Basia Kurdej-Szatan podupadła na zdrowiu! Wszystko przez pracę!
Intensywna praca i nowe wyzwania zawodowe odbiły się na zdrowiu Basi Kurdej-Szatan (33 l.). Dlatego postanowiła nieco zwolnić tempo i wrócić do przerwanej terapii...
Na co dzień jest wulkanem energii, co pokazała, gdy prowadziła realizowane na żywo odcinki programu "The Voice of Poland". I choć Barbara Kurdej-Szatan od pięciu lat zmaga się z boreliozą, groźną i trudną w leczeniu chorobą, stara się o niej nie myśleć. Ostatnie wyniki badań aktorki są jednak niepokojące.
"Wyszły źle, ale czuję się dobrze" - mówi gwiazda. - "Być może to dobre samopoczucie zawdzięczam swojemu pozytywnemu nastawieniu. Bo gdy ostatnio byłam znerwicowana, czułam, że choroba znów przejmuje nade mną kontrolę" - dodaje.
Aktorka porzuciła antybiotykoterapię i postanowiła wrócić do niekonwencjonalnej metody leczenia za pomocą specjalnych prądów.
"Antybiotyk na dłuższą metę osłabia i wyniszcza organizm" - wyjaśnia "Na żywo". - "Oprócz prądów, stosuję też dietę i zioła" - dodaje Kurdej-Szatan.
Niestety, w ferworze codziennych obowiązków Basia zapomina zarówno o regularnych badaniach, jak i stosowaniu kuracji.
"Jestem bardzo niesystematyczna" - mówi nam.
A dyscyplina to podstawa skutecznego leczenia boreliozy.

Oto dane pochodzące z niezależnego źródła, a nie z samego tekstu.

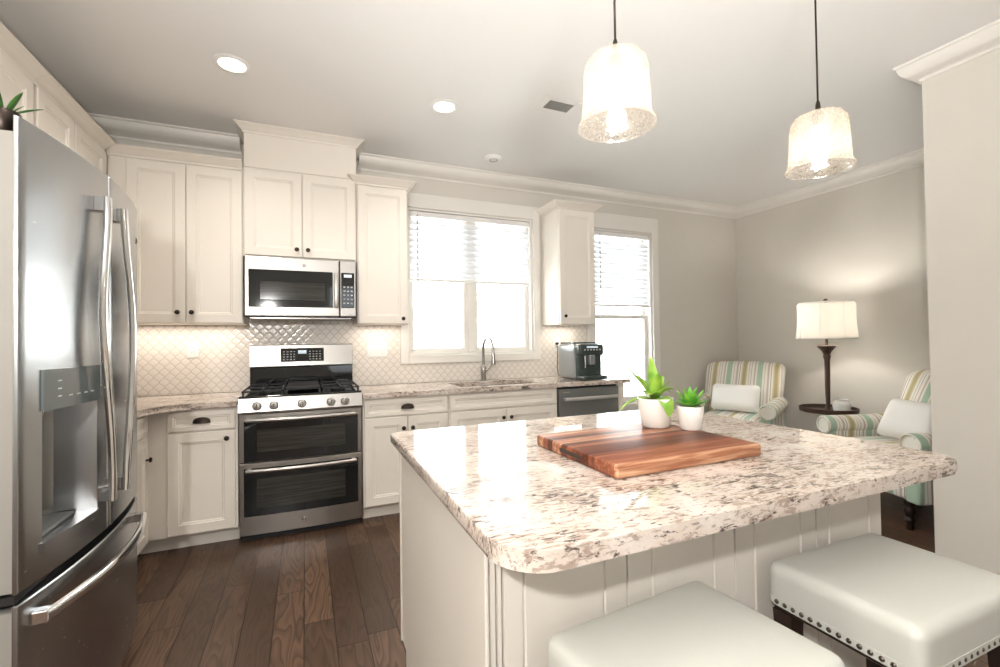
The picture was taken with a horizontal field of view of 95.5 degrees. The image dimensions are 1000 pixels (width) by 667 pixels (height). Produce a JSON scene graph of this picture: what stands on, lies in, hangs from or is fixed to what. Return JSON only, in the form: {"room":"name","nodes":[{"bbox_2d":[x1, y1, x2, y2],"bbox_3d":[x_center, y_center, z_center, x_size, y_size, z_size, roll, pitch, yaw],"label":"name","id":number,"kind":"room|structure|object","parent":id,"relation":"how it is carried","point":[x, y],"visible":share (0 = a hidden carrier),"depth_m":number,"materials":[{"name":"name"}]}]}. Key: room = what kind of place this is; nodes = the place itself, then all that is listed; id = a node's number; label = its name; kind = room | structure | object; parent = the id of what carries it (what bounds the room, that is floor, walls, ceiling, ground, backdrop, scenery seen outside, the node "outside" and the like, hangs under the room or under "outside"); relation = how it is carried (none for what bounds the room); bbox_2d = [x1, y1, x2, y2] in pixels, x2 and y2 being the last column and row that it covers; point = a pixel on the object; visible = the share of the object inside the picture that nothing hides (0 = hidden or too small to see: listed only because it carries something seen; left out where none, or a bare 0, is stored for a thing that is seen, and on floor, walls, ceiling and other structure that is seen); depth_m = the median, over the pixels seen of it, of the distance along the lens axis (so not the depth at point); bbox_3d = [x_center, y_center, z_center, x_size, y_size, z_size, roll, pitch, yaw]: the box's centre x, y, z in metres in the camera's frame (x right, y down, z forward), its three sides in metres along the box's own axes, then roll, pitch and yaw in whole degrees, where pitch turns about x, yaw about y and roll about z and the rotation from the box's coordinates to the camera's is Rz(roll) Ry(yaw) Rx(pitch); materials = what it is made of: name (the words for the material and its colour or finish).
{"room":"kitchen","nodes":[
{"label":"kitchen","id":0,"kind":"room"},
{"bbox_2d":[105,138,737,407],"bbox_3d":[-0.040,-0.071,4.381,6.645,2.832,0.140,0,-1,-23],"label":"wall","id":1,"kind":"structure","parent":0,"point":[697,252],"depth_m":5.23,"materials":[{"name":"beige paint"}]},
{"bbox_2d":[106,143,248,324],"bbox_3d":[-2.363,-0.631,3.103,1.092,1.137,0.398,0,-1,-23],"label":"upper cabinet","id":2,"kind":"object","parent":1,"relation":"attached to","point":[189,206],"visible":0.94,"depth_m":3.04,"materials":[{"name":"paint"}]},
{"bbox_2d":[186,342,198,357],"bbox_3d":[-2.258,0.121,3.336,0.078,0.120,0.009,0,-1,-23],"label":"wall outlet","id":3,"kind":"object","parent":1,"relation":"attached to","point":[192,348],"visible":1,"depth_m":3.33,"materials":[{"name":"white plastic"}]},
{"bbox_2d":[190,346,194,354],"bbox_3d":[-2.256,0.121,3.333,0.033,0.066,0.003,0,-1,-23],"label":"receptacle","id":4,"kind":"object","parent":3,"relation":"attached to","point":[192,348],"depth_m":3.33,"materials":[{"name":"white plastic"}]},
{"bbox_2d":[233,119,363,261],"bbox_3d":[-1.511,-1.013,3.479,0.872,0.933,0.392,0,-1,-23],"label":"upper cabinet","id":5,"kind":"object","parent":1,"relation":"attached to","point":[299,197],"visible":0.97,"depth_m":3.33,"materials":[{"name":"paint"}]},
{"bbox_2d":[244,256,355,320],"bbox_3d":[-1.493,-0.323,3.438,0.738,0.435,0.436,0,-1,-23],"label":"microwave","id":6,"kind":"object","parent":5,"relation":"attached to","point":[275,288],"visible":1,"depth_m":3.27,"materials":[{"name":"silver metal"}]},
{"bbox_2d":[137,319,585,396],"bbox_3d":[-0.738,0.143,3.217,4.161,0.554,1.440,0,-1,-23],"label":"backsplash","id":7,"kind":"structure","parent":1,"relation":"attached to","point":[222,364],"depth_m":3.52,"materials":[{"name":"tile"}]},
{"bbox_2d":[367,343,386,356],"bbox_3d":[-1.042,0.140,3.857,0.165,0.120,0.008,0,-1,-23],"label":"light switch","id":8,"kind":"object","parent":7,"relation":"attached to","point":[373,349],"visible":1,"depth_m":3.85,"materials":[{"name":"white plastic"}]},
{"bbox_2d":[347,173,416,324],"bbox_3d":[-0.976,-0.641,3.697,0.522,1.137,0.398,0,-1,-23],"label":"upper cabinet","id":9,"kind":"object","parent":1,"relation":"attached to","point":[381,202],"visible":0.98,"depth_m":3.56,"materials":[{"name":"paint"}]},
{"bbox_2d":[400,193,540,363],"bbox_3d":[-0.267,-0.488,4.280,1.371,1.502,0.161,0,-1,-23],"label":"window","id":10,"kind":"structure","parent":1,"relation":"in","point":[470,351],"depth_m":4.27,"materials":[{"name":"white paint"}]},
{"bbox_2d":[409,211,529,300],"bbox_3d":[-0.255,-0.692,4.248,1.183,0.796,0.062,0,-1,-23],"label":"window blind","id":11,"kind":"object","parent":10,"relation":"attached to","point":[425,272],"visible":0.92,"depth_m":4.24,"materials":[{"name":"white plastic"}]},
{"bbox_2d":[553,339,559,350],"bbox_3d":[0.567,0.118,4.547,0.078,0.120,0.009,0,-1,-23],"label":"wall outlet","id":12,"kind":"object","parent":1,"relation":"attached to","point":[554,340],"visible":0.87,"depth_m":4.54,"materials":[{"name":"white plastic"}]},
{"bbox_2d":[535,199,602,325],"bbox_3d":[0.670,-0.652,4.404,0.532,1.137,0.398,0,-1,-23],"label":"upper cabinet","id":13,"kind":"object","parent":1,"relation":"attached to","point":[567,227],"visible":1,"depth_m":4.28,"materials":[{"name":"paint"}]},
{"bbox_2d":[587,212,660,410],"bbox_3d":[1.314,-0.215,4.952,0.951,2.118,0.161,0,-1,-23],"label":"window","id":14,"kind":"structure","parent":1,"relation":"in","point":[605,221],"depth_m":5.04,"materials":[{"name":"white paint"}]},
{"bbox_2d":[594,231,648,306],"bbox_3d":[1.323,-0.688,4.925,0.731,0.796,0.062,0,-1,-23],"label":"window blind","id":15,"kind":"object","parent":14,"relation":"attached to","point":[614,291],"visible":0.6,"depth_m":4.93,"materials":[{"name":"white plastic"}]},
{"bbox_2d":[0,0,999,206],"bbox_3d":[1.419,-1.610,0.958,6.645,0.100,7.640,0,-1,-23],"label":"ceiling","id":16,"kind":"structure","parent":0,"point":[718,107],"depth_m":2.65,"materials":[{"name":"white paint"}]},
{"bbox_2d":[212,54,250,74],"bbox_3d":[-1.488,-1.492,2.522,0.188,0.008,0.188,0,-1,-23],"label":"recessed light","id":17,"kind":"object","parent":16,"relation":"in","point":[229,63],"visible":1,"depth_m":2.52,"materials":[{"name":"white plastic"}]},
{"bbox_2d":[218,58,245,71],"bbox_3d":[-1.488,-1.494,2.522,0.134,0.002,0.134,0,-1,-23],"label":"diffuser","id":18,"kind":"object","parent":17,"relation":"attached to","point":[226,64],"depth_m":2.52,"materials":[{"name":"beige"}]},
{"bbox_2d":[430,99,457,113],"bbox_3d":[-0.369,-1.500,3.007,0.188,0.008,0.188,0,-1,-23],"label":"recessed light","id":19,"kind":"object","parent":16,"relation":"in","point":[442,106],"visible":1,"depth_m":3.00,"materials":[{"name":"beige plastic"}]},
{"bbox_2d":[434,102,453,111],"bbox_3d":[-0.369,-1.502,3.007,0.134,0.002,0.134,0,-1,-23],"label":"diffuser","id":20,"kind":"object","parent":19,"relation":"attached to","point":[438,106],"depth_m":3.01,"materials":[{"name":"beige"}]},
{"bbox_2d":[485,154,501,161],"bbox_3d":[-0.056,-1.481,3.849,0.140,0.028,0.140,0,-1,-23],"label":"smoke detector","id":21,"kind":"object","parent":16,"relation":"attached to","point":[491,157],"visible":1,"depth_m":3.81,"materials":[{"name":"white plastic"}]},
{"bbox_2d":[532,95,584,116],"bbox_3d":[0.389,-1.510,3.017,0.305,0.008,0.176,0,-1,-23],"label":"ceiling vent","id":22,"kind":"object","parent":16,"relation":"in","point":[547,103],"visible":1,"depth_m":3.01,"materials":[{"name":"white plastic"}]},
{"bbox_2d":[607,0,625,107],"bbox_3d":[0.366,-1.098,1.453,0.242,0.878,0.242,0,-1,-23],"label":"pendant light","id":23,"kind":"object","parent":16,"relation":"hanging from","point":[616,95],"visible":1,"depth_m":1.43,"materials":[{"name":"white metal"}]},
{"bbox_2d":[609,39,621,73],"bbox_3d":[0.368,-0.887,1.450,0.042,0.102,0.042,0,-1,-23],"label":"socket","id":24,"kind":"object","parent":23,"relation":"attached to","point":[615,59],"depth_m":1.44,"materials":[{"name":"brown metal"}]},
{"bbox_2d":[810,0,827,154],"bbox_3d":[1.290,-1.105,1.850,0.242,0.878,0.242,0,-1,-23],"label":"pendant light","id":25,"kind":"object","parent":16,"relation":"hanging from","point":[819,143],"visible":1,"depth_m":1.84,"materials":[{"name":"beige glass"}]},
{"bbox_2d":[812,101,824,127],"bbox_3d":[1.293,-0.893,1.846,0.042,0.102,0.042,0,-1,-23],"label":"socket","id":26,"kind":"object","parent":25,"relation":"attached to","point":[818,117],"depth_m":1.84,"materials":[{"name":"brown metal"}]},
{"bbox_2d":[120,492,988,666],"bbox_3d":[1.458,1.321,0.912,6.645,0.100,7.640,0,-1,-23],"label":"floor","id":27,"kind":"structure","parent":0,"point":[330,596],"depth_m":2.27,"materials":[{"name":"brown wood"}]},
{"bbox_2d":[0,115,146,666],"bbox_3d":[-1.742,0.378,1.467,0.894,1.881,0.915,0,-1,-23],"label":"refrigerator","id":28,"kind":"object","parent":27,"relation":"on","point":[70,534],"visible":1,"depth_m":1.38,"materials":[{"name":"grey metal"}]},
{"bbox_2d":[0,92,42,130],"bbox_3d":[-1.317,-0.589,1.203,0.111,0.118,0.109,-1,-1,-6],"label":"potted plant","id":29,"kind":"object","parent":28,"relation":"on","point":[6,114],"visible":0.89,"depth_m":1.20,"materials":[{"name":"green plant"}]},
{"bbox_2d":[135,415,151,554],"bbox_3d":[-2.210,0.902,2.226,0.661,0.875,0.848,0,-1,-23],"label":"base cabinet","id":30,"kind":"object","parent":27,"relation":"on","point":[141,494],"visible":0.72,"depth_m":2.62,"materials":[{"name":"paint"}]},
{"bbox_2d":[138,406,239,554],"bbox_3d":[-2.291,0.915,2.957,1.090,0.875,0.661,0,-1,-23],"label":"base cabinet","id":31,"kind":"object","parent":27,"relation":"on","point":[193,471],"visible":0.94,"depth_m":2.81,"materials":[{"name":"paint"}]},
{"bbox_2d":[137,392,241,417],"bbox_3d":[-2.136,0.450,2.598,1.081,0.037,1.446,0,-1,-23],"label":"countertop","id":32,"kind":"structure","parent":31,"relation":"on","point":[147,405],"depth_m":2.87,"materials":[{"name":"stone"}]},
{"bbox_2d":[238,344,361,541],"bbox_3d":[-1.427,0.711,3.298,0.758,1.264,0.686,0,-1,-23],"label":"oven range","id":33,"kind":"object","parent":27,"relation":"on","point":[300,423],"visible":1,"depth_m":3.06,"materials":[{"name":"silver metal"}]},
{"bbox_2d":[238,384,361,398],"bbox_3d":[-1.430,0.414,3.301,0.754,0.014,0.580,0,-1,-23],"label":"cooktop","id":34,"kind":"object","parent":33,"relation":"in","point":[350,391],"depth_m":3.10,"materials":[{"name":"black metal"}]},
{"bbox_2d":[361,394,447,518],"bbox_3d":[-0.791,0.905,3.601,0.631,0.875,0.661,0,-1,-23],"label":"base cabinet","id":35,"kind":"object","parent":27,"relation":"on","point":[380,417],"visible":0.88,"depth_m":3.28,"materials":[{"name":"paint"}]},
{"bbox_2d":[359,376,630,398],"bbox_3d":[-0.015,0.443,3.947,2.338,0.037,0.638,0,-1,-23],"label":"countertop","id":36,"kind":"structure","parent":35,"relation":"on","point":[448,387],"depth_m":3.73,"materials":[{"name":"stone"}]},
{"bbox_2d":[481,337,495,380],"bbox_3d":[-0.111,0.228,4.077,0.134,0.398,0.225,-1,-1,-4],"label":"kitchen faucet","id":37,"kind":"object","parent":36,"relation":"on","point":[484,369],"visible":1,"depth_m":4.13,"materials":[{"name":"silver metal"}]},
{"bbox_2d":[556,342,607,380],"bbox_3d":[0.731,0.249,4.287,0.276,0.336,0.592,0,-1,-23],"label":"coffee machine","id":38,"kind":"object","parent":36,"relation":"on","point":[577,360],"visible":1,"depth_m":4.10,"materials":[{"name":"grey plastic"}]},
{"bbox_2d":[575,375,607,380],"bbox_3d":[0.821,0.395,4.081,0.256,0.036,0.150,0,-1,-23],"label":"drip tray","id":39,"kind":"object","parent":38,"relation":"on","point":[578,377],"depth_m":4.03,"materials":[{"name":"grey plastic"}]},
{"bbox_2d":[448,387,556,426],"bbox_3d":[-0.061,0.900,3.914,0.953,0.875,0.661,0,-1,-23],"label":"base cabinet","id":40,"kind":"object","parent":27,"relation":"on","point":[475,408],"visible":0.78,"depth_m":3.63,"materials":[{"name":"paint"}]},
{"bbox_2d":[557,384,618,416],"bbox_3d":[0.676,0.898,4.200,0.618,0.866,0.659,0,-1,-23],"label":"dishwasher","id":41,"kind":"object","parent":27,"relation":"on","point":[590,399],"visible":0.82,"depth_m":3.94,"materials":[{"name":"grey metal"}]},
{"bbox_2d":[616,383,623,411],"bbox_3d":[0.979,0.894,4.383,0.072,0.876,0.619,0,-1,-23],"label":"cabinet end panel","id":42,"kind":"object","parent":27,"relation":"on","point":[620,386],"visible":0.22,"depth_m":4.11,"materials":[{"name":"paint"}]},
{"bbox_2d":[399,453,880,666],"bbox_3d":[0.429,0.858,1.637,1.398,0.874,0.945,0,-1,-23],"label":"kitchen island","id":43,"kind":"object","parent":27,"relation":"on","point":[460,608],"visible":0.29,"depth_m":1.18,"materials":[{"name":"paint"}]},
{"bbox_2d":[390,408,956,572],"bbox_3d":[0.463,0.400,1.577,1.474,0.038,1.170,0,-1,-23],"label":"island countertop","id":44,"kind":"structure","parent":43,"relation":"on","point":[529,507],"depth_m":1.13,"materials":[{"name":"stone"}]},
{"bbox_2d":[537,424,760,478],"bbox_3d":[0.461,0.359,1.470,0.545,0.038,0.432,0,-1,-24],"label":"cutting board","id":45,"kind":"object","parent":44,"relation":"on","point":[625,451],"visible":0.9,"depth_m":1.36,"materials":[{"name":"brown wood"}]},
{"bbox_2d":[615,356,673,427],"bbox_3d":[0.564,0.210,1.669,0.249,0.262,0.169,0,-1,-23],"label":"potted plant","id":46,"kind":"object","parent":45,"relation":"on","point":[655,410],"visible":1,"depth_m":1.64,"materials":[{"name":"green plant"}]},
{"bbox_2d":[674,386,708,430],"bbox_3d":[0.677,0.264,1.611,0.110,0.150,0.105,-2,-1,43],"label":"potted plant","id":47,"kind":"object","parent":45,"relation":"on","point":[690,412],"visible":1,"depth_m":1.59,"materials":[{"name":"green plant"}]},
{"bbox_2d":[548,581,844,666],"bbox_3d":[0.376,0.943,0.884,0.476,0.684,0.349,0,-1,-28],"label":"counter stool","id":48,"kind":"object","parent":27,"relation":"on","point":[692,624],"visible":1,"depth_m":0.90,"materials":[{"name":"leather"}]},
{"bbox_2d":[699,361,787,425],"bbox_3d":[2.491,0.812,4.773,0.870,1.010,0.899,-2,-1,41],"label":"armchair","id":49,"kind":"object","parent":27,"relation":"on","point":[769,376],"visible":0.38,"depth_m":4.80,"materials":[{"name":"fabric"}]},
{"bbox_2d":[705,409,759,421],"bbox_3d":[2.417,0.893,4.685,0.580,0.168,0.630,-2,-1,41],"label":"seat cushion","id":50,"kind":"object","parent":49,"relation":"on","point":[752,416],"depth_m":4.60,"materials":[{"name":"fabric"}]},
{"bbox_2d":[711,383,759,411],"bbox_3d":[2.444,0.665,4.723,0.456,0.264,0.175,-2,-1,40],"label":"lumbar cushion","id":51,"kind":"object","parent":49,"relation":"on","point":[746,398],"visible":0.98,"depth_m":4.67,"materials":[{"name":"white fabric"}]},
{"bbox_2d":[795,298,859,414],"bbox_3d":[3.007,0.488,4.168,0.481,1.623,0.481,-1,-1,-4],"label":"floor lamp","id":52,"kind":"object","parent":27,"relation":"on","point":[837,319],"visible":0.92,"depth_m":4.02,"materials":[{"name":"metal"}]},
{"bbox_2d":[799,404,859,414],"bbox_3d":[3.010,0.696,4.165,0.456,0.044,0.456,0,-1,-23],"label":"tray","id":53,"kind":"object","parent":52,"relation":"on","point":[825,409],"depth_m":4.10,"materials":[{"name":"brown wood"}]},
{"bbox_2d":[832,398,850,410],"bbox_3d":[3.047,0.638,4.051,0.136,0.114,0.136,0,-1,-23],"label":"ceramic jar","id":54,"kind":"object","parent":52,"relation":"on","point":[840,404],"visible":0.97,"depth_m":4.01,"materials":[{"name":"white ceramic"}]},
{"bbox_2d":[816,370,933,530],"bbox_3d":[3.050,0.782,3.301,0.899,1.010,0.870,-1,-1,-4],"label":"armchair","id":55,"kind":"object","parent":27,"relation":"on","point":[916,388],"visible":0.25,"depth_m":3.50,"materials":[{"name":"fabric"}]},
{"bbox_2d":[849,436,898,445],"bbox_3d":[2.937,0.864,3.292,0.630,0.168,0.580,-1,-1,-4],"label":"seat cushion","id":56,"kind":"object","parent":55,"relation":"on","point":[880,439],"depth_m":3.39,"materials":[{"name":"fabric"}]},
{"bbox_2d":[877,399,931,438],"bbox_3d":[2.970,0.630,3.278,0.195,0.273,0.436,-1,-1,-4],"label":"lumbar cushion","id":57,"kind":"object","parent":55,"relation":"on","point":[900,417],"visible":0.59,"depth_m":3.27,"materials":[{"name":"white fabric"}]},
{"bbox_2d":[770,533,999,666],"bbox_3d":[1.000,0.939,1.155,0.476,0.684,0.349,0,-1,-23],"label":"counter stool","id":58,"kind":"object","parent":27,"relation":"on","point":[891,602],"visible":1,"depth_m":1.06,"materials":[{"name":"white leather"}]},
{"bbox_2d":[735,165,929,432],"bbox_3d":[4.435,-0.165,2.199,0.140,2.832,7.400,0,-1,-23],"label":"wall","id":59,"kind":"structure","parent":0,"point":[864,243],"depth_m":4.47,"materials":[{"name":"beige paint"}]},
{"bbox_2d":[922,48,999,574],"bbox_3d":[3.446,-0.180,0.382,0.130,2.832,4.840,0,-1,-23],"label":"wall","id":60,"kind":"structure","parent":0,"point":[961,103],"depth_m":2.44,"materials":[{"name":"beige paint"}]},
{"bbox_2d":[358,148,923,218],"bbox_3d":[2.030,-1.504,1.958,4.455,0.098,6.000,0,-1,-23],"label":"trim","id":61,"kind":"structure","parent":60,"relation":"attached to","point":[366,162],"depth_m":4.40,"materials":[{"name":"white paint"}]},
{"bbox_2d":[893,19,999,84],"bbox_3d":[3.328,-1.541,0.519,0.222,0.103,4.732,0,-1,-23],"label":"trim","id":62,"kind":"structure","parent":60,"relation":"attached to","point":[979,42],"depth_m":2.43,"materials":[{"name":"white paint"}]},
{"bbox_3d":[-1.543,-0.125,-0.366,0.140,2.832,7.400,0,-1,-23],"label":"wall","id":63,"kind":"structure","parent":0,"visible":0},
{"bbox_2d":[0,21,48,123],"bbox_3d":[-2.044,-0.927,1.476,0.398,0.606,1.228,0,-1,-23],"label":"upper cabinet","id":64,"kind":"object","parent":63,"relation":"attached to","point":[19,68],"visible":0.54,"depth_m":1.96,"materials":[{"name":"paint"}]},
{"bbox_2d":[33,73,115,174],"bbox_3d":[-2.455,-0.640,2.439,0.398,1.137,0.874,0,-1,-23],"label":"upper cabinet","id":65,"kind":"object","parent":63,"relation":"attached to","point":[61,117],"visible":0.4,"depth_m":2.38,"materials":[{"name":"paint"}]},
{"bbox_2d":[88,113,241,154],"bbox_3d":[-1.290,-1.482,0.533,1.050,0.098,6.000,0,-1,-23],"label":"trim","id":66,"kind":"structure","parent":63,"relation":"attached to","point":[115,127],"depth_m":3.25,"materials":[{"name":"white paint"}]},
{"label":"outside","id":67,"kind":"structure","parent":0,"visible":0},
{"bbox_3d":[-0.499,2.100,9.067,19.000,0.150,8.800,0,-1,-23],"label":"ground","id":68,"kind":"structure","parent":67,"visible":0},
{"bbox_2d":[412,218,642,395],"bbox_3d":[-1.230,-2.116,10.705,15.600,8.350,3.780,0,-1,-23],"label":"window panes","id":69,"kind":"structure","parent":68,"relation":"on","point":[437,314],"depth_m":9.74,"materials":[{"name":"white"}]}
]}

Gwiazda musi być zdrowa, bo nie zrezygnowała z marzeń o rodzeństwie dla swojej córki, Hani (7 l.).
"Moje plany powiększenia rodziny są nadal aktualne" - zdradza.
Być może myśl o tym, że choroba jest przeszkodą w planowaniu drugiego dziecka, zmobilizuje Basię do skupienia się na walce o własne zdrowie. Na szczęście ma u boku męża Rafała (30 l.), który bardzo ją w tym wspiera.